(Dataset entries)
◇ ◇ ◇ ◇ ◇

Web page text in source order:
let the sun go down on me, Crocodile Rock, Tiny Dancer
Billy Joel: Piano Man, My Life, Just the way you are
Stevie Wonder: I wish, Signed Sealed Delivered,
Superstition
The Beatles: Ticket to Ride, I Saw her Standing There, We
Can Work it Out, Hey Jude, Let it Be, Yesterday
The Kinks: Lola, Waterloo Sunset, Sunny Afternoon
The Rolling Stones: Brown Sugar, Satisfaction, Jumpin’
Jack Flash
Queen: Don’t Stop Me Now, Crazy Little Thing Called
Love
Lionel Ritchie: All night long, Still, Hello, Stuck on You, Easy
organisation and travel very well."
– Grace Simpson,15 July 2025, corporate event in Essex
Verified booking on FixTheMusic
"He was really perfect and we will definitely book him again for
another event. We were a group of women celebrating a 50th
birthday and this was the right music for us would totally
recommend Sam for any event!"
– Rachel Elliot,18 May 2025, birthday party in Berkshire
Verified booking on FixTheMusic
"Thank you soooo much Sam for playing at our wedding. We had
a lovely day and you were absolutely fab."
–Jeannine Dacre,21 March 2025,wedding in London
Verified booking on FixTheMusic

◇ ◇ ◇ ◇ ◇

▶ **Action item**
From the line containing "Superstition" down to the last line, reproduce the records exactly. Include both ends.

▶ **Expected output**
Superstition
The Beatles: Ticket to Ride, I Saw her Standing There, We
Can Work it Out, Hey Jude, Let it Be, Yesterday
The Kinks: Lola, Waterloo Sunset, Sunny Afternoon
The Rolling Stones: Brown Sugar, Satisfaction, Jumpin’
Jack Flash
Queen: Don’t Stop Me Now, Crazy Little Thing Called
Love
Lionel Ritchie: All night long, Still, Hello, Stuck on You, Easy
organisation and travel very well."
– Grace Simpson,15 July 2025, corporate event in Essex
Verified booking on FixTheMusic
"He was really perfect and we will definitely book him again for
another event. We were a group of women celebrating a 50th
birthday and this was the right music for us would totally
recommend Sam for any event!"
– Rachel Elliot,18 May 2025, birthday party in Berkshire
Verified booking on FixTheMusic
"Thank you soooo much Sam for playing at our wedding. We had
a lovely day and you were absolutely fab."
–Jeannine Dacre,21 March 2025,wedding in London
Verified booking on FixTheMusic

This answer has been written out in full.